Asian markets braced for more volatility

Intense sell-off amid global rout last week expected to continue

A Chinese investor looks at a mobile phone showing share price developments at a securities brokerage house in Beijing, China, on Jan 14, 2016. PHOTO: EPA

Ongoing market volatility in China and sliding oil prices saw markets from Frankfurt to Moscow to New York end the week on a bearish note.

In the United States, the Dow Jones Industrial Average dropped 2.4 per cent, S&P 500 shed 2.2 per cent while tech-rich Nasdaq Composite Index tumbled 2.74 per cent.

Repercussions of the intense sell-off are expected to hit Asian bourses as they open for business tomorrow, extending the sell-off which has hit global equities since the beginning of the year.

While some analysts are already talking of recession, others say that this is too alarmist, arguing that markets are just getting used to a world that is going to grow more slowly than in the past.

"It is a perfect storm of geopolitical risks, of China rebalancing, of the strong US dollar having impact on certain parts of the American economy," Mr Song Seng Wun, CIMB Private Banking economist told The Sunday Times.

Stock markets may struggle for a time, analysts say, but they are not going to crash and they are not signalling a severe global recession.

With the markets already on edge, the Shanghai Composite on Friday dived a further 3.6 per cent due to persistent investor concerns over volatility in the yuan and a report that some banks in Shanghai have halted accepting shares of smaller listed companies as collateral for loans.

The nervousness spread to European investors who helped push Europe's benchmark Stoxx Europe 600 Index into bear market territory as it closed down 20 per cent from its record high last April.

Adding to the unease were oil prices which continued their slide, falling to levels below US$30 for the first time in 12 years.
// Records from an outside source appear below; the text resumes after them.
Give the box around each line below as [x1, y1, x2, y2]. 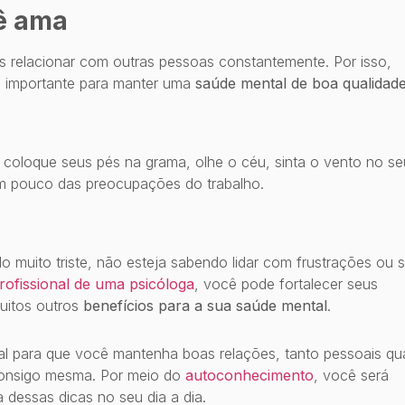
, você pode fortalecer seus [194, 275, 378, 294]
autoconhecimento [185, 366, 314, 385]
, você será [314, 366, 389, 385]
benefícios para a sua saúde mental [83, 297, 327, 316]
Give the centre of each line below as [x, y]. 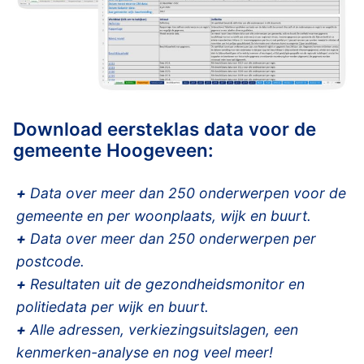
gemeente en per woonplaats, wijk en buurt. [164, 216]
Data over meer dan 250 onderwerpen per [171, 239]
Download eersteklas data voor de [165, 129]
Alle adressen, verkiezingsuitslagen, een [162, 330]
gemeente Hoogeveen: [113, 150]
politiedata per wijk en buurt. [113, 307]
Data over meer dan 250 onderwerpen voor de [186, 193]
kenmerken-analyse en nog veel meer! [145, 353]
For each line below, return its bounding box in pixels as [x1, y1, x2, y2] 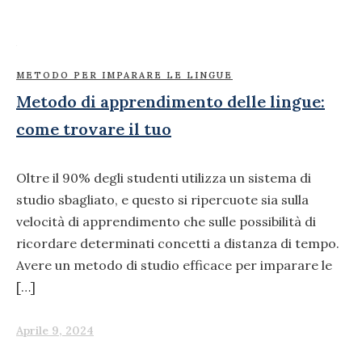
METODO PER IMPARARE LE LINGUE [16, 69, 233, 82]
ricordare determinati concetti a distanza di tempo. [16, 234, 339, 251]
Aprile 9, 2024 [16, 322, 94, 338]
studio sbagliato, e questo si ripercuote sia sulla [16, 191, 309, 208]
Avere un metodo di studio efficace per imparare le [16, 256, 332, 273]
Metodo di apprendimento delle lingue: [16, 91, 325, 112]
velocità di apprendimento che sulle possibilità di [16, 213, 316, 229]
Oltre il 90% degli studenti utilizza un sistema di [16, 169, 311, 186]
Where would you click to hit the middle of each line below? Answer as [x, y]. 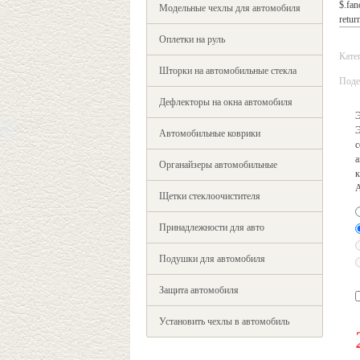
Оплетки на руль [192, 39]
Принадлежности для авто [212, 227]
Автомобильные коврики [210, 133]
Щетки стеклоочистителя [210, 196]
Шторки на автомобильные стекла [228, 71]
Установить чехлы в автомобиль [224, 321]
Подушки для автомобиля [212, 259]
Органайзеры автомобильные [218, 165]
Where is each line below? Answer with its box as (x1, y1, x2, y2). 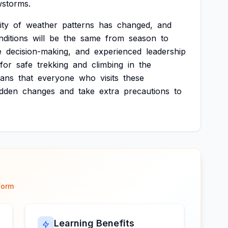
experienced (94, 46, 141, 56)
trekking (37, 60, 68, 70)
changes (22, 86, 55, 96)
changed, (117, 20, 153, 30)
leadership (146, 46, 186, 56)
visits (100, 73, 119, 83)
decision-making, (6, 46, 71, 56)
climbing (92, 60, 123, 70)
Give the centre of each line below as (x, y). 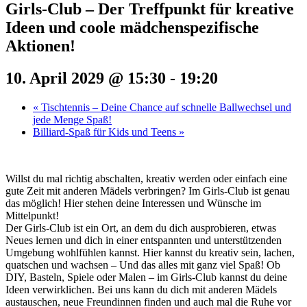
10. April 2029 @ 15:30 (86, 78)
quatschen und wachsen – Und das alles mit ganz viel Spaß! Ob (143, 265)
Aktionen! (40, 46)
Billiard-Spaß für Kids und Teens (106, 132)
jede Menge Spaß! (72, 119)
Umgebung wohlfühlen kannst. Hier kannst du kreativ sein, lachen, (150, 252)
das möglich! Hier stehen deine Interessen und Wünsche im (133, 203)
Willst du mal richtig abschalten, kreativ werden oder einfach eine (146, 178)
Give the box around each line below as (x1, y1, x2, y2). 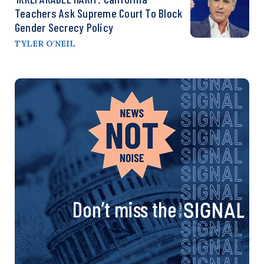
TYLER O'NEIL (15, 38, 75, 49)
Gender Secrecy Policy (15, 20, 114, 35)
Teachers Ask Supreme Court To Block (15, 6, 183, 21)
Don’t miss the (72, 196, 176, 222)
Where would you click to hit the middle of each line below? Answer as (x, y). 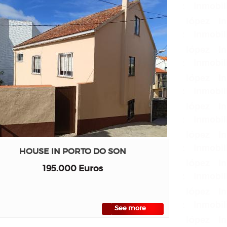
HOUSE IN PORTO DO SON (73, 151)
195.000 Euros (73, 168)
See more (130, 208)
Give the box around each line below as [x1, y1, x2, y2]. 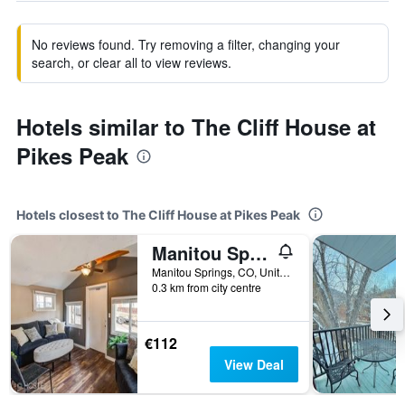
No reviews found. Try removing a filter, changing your [32, 35, 340, 53]
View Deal [223, 355, 284, 373]
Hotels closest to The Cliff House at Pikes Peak [16, 207, 300, 222]
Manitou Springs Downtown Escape [250, 240, 268, 266]
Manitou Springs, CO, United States [279, 264, 290, 279]
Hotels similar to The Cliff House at [16, 111, 376, 142]
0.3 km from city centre [152, 279, 261, 295]
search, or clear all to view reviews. [32, 53, 231, 71]
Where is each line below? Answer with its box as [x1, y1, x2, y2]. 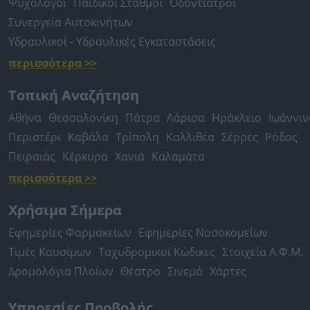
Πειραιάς [8, 149, 55, 164]
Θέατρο [120, 264, 161, 279]
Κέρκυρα [62, 149, 108, 164]
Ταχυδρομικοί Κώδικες [98, 244, 215, 259]
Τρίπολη [116, 129, 159, 145]
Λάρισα [167, 110, 205, 125]
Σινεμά [167, 264, 203, 279]
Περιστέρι [8, 129, 61, 145]
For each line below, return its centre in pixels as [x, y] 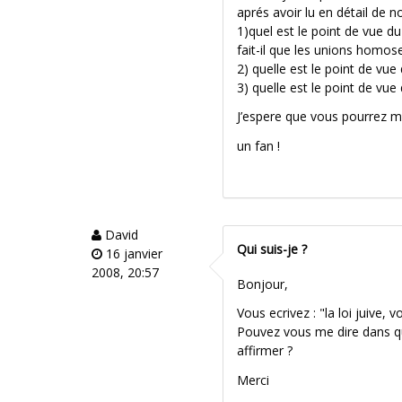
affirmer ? [265, 351]
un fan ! [259, 145]
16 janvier [132, 254]
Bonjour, [263, 284]
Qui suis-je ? [272, 249]
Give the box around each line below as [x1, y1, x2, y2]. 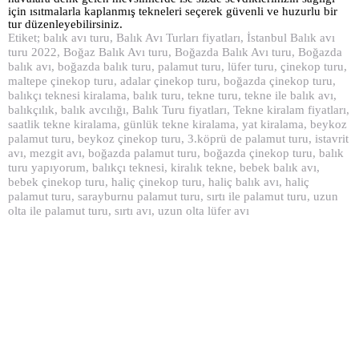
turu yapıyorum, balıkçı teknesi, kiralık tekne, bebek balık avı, [8, 161, 320, 175]
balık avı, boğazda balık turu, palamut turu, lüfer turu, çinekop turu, [8, 60, 347, 74]
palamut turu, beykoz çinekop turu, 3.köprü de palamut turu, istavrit [8, 132, 349, 146]
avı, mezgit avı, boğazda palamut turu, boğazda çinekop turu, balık [8, 147, 344, 160]
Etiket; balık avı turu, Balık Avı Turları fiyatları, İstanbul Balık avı [8, 31, 335, 45]
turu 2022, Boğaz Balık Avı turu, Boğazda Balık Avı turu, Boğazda [8, 46, 342, 59]
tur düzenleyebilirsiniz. [8, 18, 123, 31]
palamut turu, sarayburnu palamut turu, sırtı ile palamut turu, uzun [8, 190, 338, 204]
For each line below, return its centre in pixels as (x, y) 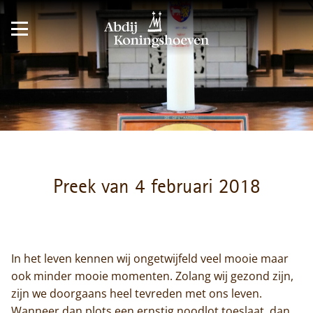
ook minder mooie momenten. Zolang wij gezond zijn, (152, 276)
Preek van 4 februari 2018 (156, 187)
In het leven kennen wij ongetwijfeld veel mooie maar (150, 258)
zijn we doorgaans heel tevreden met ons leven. (137, 293)
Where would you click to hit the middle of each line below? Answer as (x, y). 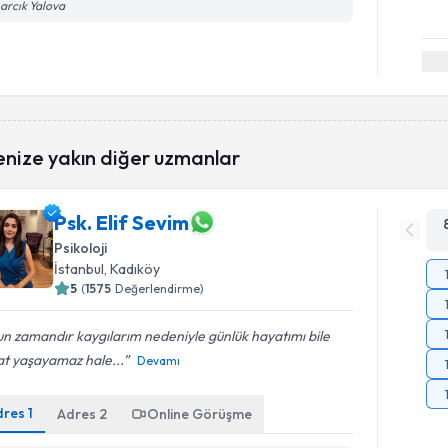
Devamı (159, 360)
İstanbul (79, 269)
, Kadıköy (132, 269)
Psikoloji (81, 248)
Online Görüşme (200, 414)
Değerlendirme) (160, 288)
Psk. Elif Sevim (122, 222)
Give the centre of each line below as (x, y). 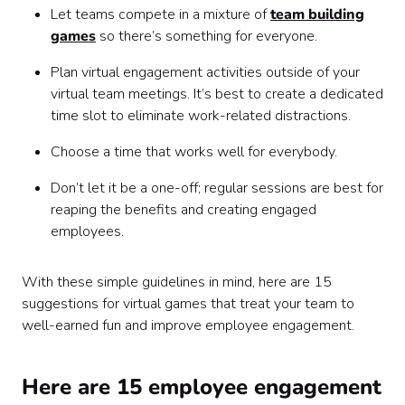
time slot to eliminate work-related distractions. (201, 116)
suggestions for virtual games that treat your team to (188, 304)
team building (317, 14)
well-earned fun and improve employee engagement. (188, 325)
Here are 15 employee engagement (202, 387)
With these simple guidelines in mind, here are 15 (177, 282)
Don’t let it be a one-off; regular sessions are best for (217, 188)
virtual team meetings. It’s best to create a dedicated (217, 94)
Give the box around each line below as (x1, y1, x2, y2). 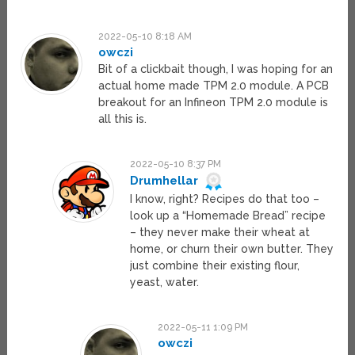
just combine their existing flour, (129, 259, 300, 273)
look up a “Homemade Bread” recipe (129, 209, 326, 223)
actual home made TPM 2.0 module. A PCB (98, 79, 330, 93)
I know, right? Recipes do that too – (129, 193, 319, 206)
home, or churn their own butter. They (129, 242, 334, 256)
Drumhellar (129, 173, 198, 188)
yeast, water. (129, 276, 199, 289)
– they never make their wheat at (129, 226, 310, 239)
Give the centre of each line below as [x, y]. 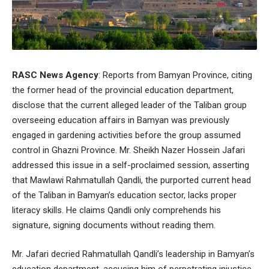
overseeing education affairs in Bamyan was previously [121, 120]
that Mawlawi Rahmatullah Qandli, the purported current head [131, 180]
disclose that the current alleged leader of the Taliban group [129, 105]
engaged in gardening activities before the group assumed [126, 135]
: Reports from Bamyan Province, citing [175, 75]
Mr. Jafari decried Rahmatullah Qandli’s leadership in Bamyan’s [133, 254]
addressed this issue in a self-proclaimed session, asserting [131, 165]
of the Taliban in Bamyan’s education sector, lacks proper [124, 195]
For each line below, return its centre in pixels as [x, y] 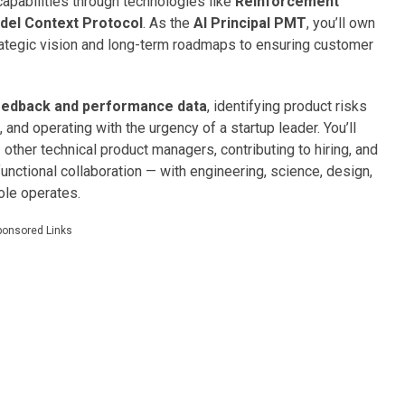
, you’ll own [341, 23]
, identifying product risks [287, 106]
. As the [168, 23]
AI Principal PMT [250, 23]
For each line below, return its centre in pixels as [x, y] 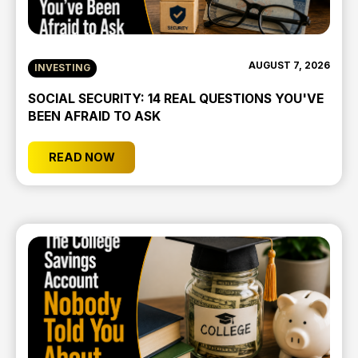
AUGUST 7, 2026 [289, 66]
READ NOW [82, 157]
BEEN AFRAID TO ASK [95, 117]
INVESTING [63, 68]
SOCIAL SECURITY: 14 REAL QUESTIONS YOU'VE [176, 99]
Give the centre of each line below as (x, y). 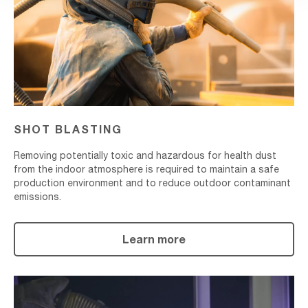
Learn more (154, 239)
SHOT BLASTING (68, 129)
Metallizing (44, 286)
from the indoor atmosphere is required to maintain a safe (146, 169)
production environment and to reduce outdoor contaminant (152, 183)
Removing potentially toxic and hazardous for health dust (145, 155)
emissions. (37, 196)
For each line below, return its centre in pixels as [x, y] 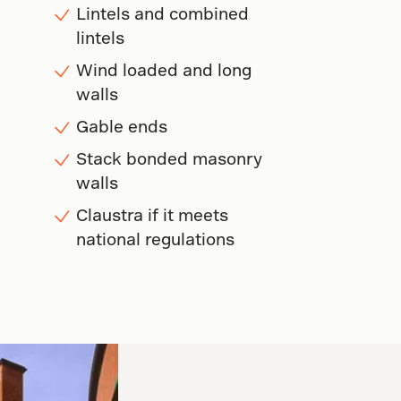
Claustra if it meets [152, 214]
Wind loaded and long [163, 69]
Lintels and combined [162, 13]
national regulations [155, 238]
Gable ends [121, 125]
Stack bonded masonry [169, 158]
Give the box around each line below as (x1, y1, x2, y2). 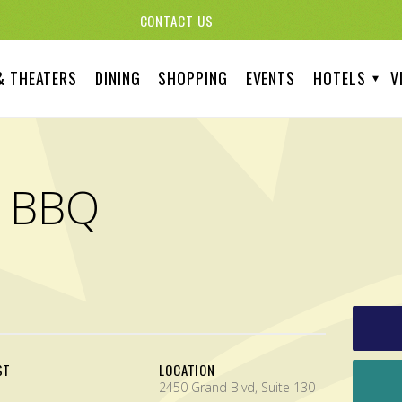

Brent oil sank on Friday to US$29.30 per barrel - a level last seen in February 2004, while New York's West Texas Intermediate dived to US$29.28 - a low dating back to Nov, 2003.

One factor was Russia, where the energy-dependent economy has been hurting from the plunge in oil prices. Moscow stocks dropped over six per cent as the ruble followed oil prices lower, sliding 2.2 per cent to 77.735 to the US dollar.

The losses topped off a rollercoaster week as a better-than-expected reading on Chinese trade failed to ease heightened worries about the health of Asia's powerhouse economy.

"This is one of these market moments when fear trumps all rationality," said chief market strategist at Bank of America Private Wealth Management Joe Quinlan. "We will have to work through this panic period to move forward."

More than US$5 trillion (S$7.2 trillion) has been erased from global equities in the most dismal start to any year on record. At Friday's close, more than half of the 45 markets tracked by Bloomberg had entered a bear market decline of at least 20 per cent from their recent peaks.

Since June, global equities have lost more than US$14 trillion, or 20 per cent. Investors fled into the US debt market and pushed the yield on the 10-year note below 2 per cent for the first time in months.

The world's billionaires also suffered again as a result of the turmoil, losing more than US$115 billion this week, with 76 taking hits of at least US$1 billion this month, according to the Bloomberg Billionaires Index. Seven shed more than US$1 billion on Friday alone as the Dow tumbled.

Analysts said the lack of a solid growth driver to the global economy is to blame for the current rout.

"It comes down to one basic fear, which is the global economy," global chief investment strategist for BlackRock Russ Koesterich told Bloomberg. "What people are afraid of is (that) this isn't investors overreacting but reflects a fundamental deterioration in growth."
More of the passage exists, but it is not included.